Top of Given information

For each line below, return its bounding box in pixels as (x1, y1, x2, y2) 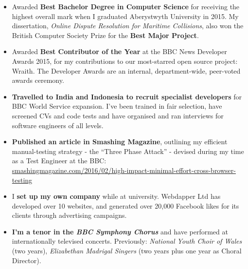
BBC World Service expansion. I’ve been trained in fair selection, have (12, 101, 222, 111)
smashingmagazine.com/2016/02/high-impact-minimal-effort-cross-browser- (12, 165, 236, 175)
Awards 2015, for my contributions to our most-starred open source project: (12, 56, 238, 66)
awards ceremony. (12, 75, 64, 85)
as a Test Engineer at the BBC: (12, 155, 106, 166)
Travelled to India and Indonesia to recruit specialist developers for (12, 91, 242, 101)
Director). (12, 255, 41, 265)
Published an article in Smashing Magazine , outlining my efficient (12, 136, 228, 147)
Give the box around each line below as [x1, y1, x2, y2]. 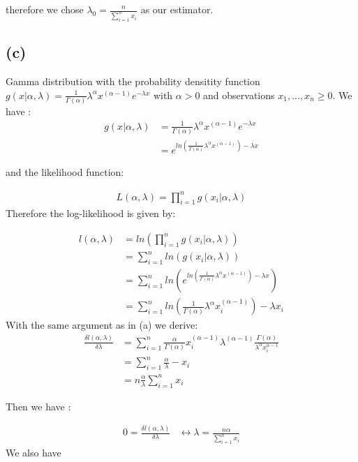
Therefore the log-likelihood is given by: [6, 206, 176, 221]
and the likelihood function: [6, 165, 124, 179]
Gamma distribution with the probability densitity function [6, 74, 260, 89]
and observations [203, 87, 275, 102]
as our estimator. [140, 2, 214, 16]
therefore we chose [6, 2, 84, 16]
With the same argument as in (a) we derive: [6, 318, 198, 332]
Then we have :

Bottom of Given information

-- What this task involves --
Repeat the line containing "Therefore the log-likelihood" and all subsequent lines through the final line of the data, exactly and with no others.

-- Solution for this task --
Therefore the log-likelihood is given by: [6, 206, 176, 221]
and the likelihood function: [6, 165, 124, 179]
Gamma distribution with the probability densitity function [6, 74, 260, 89]
and observations [203, 87, 275, 102]
as our estimator. [140, 2, 214, 16]
therefore we chose [6, 2, 84, 16]
With the same argument as in (a) we derive: [6, 318, 198, 332]
Then we have :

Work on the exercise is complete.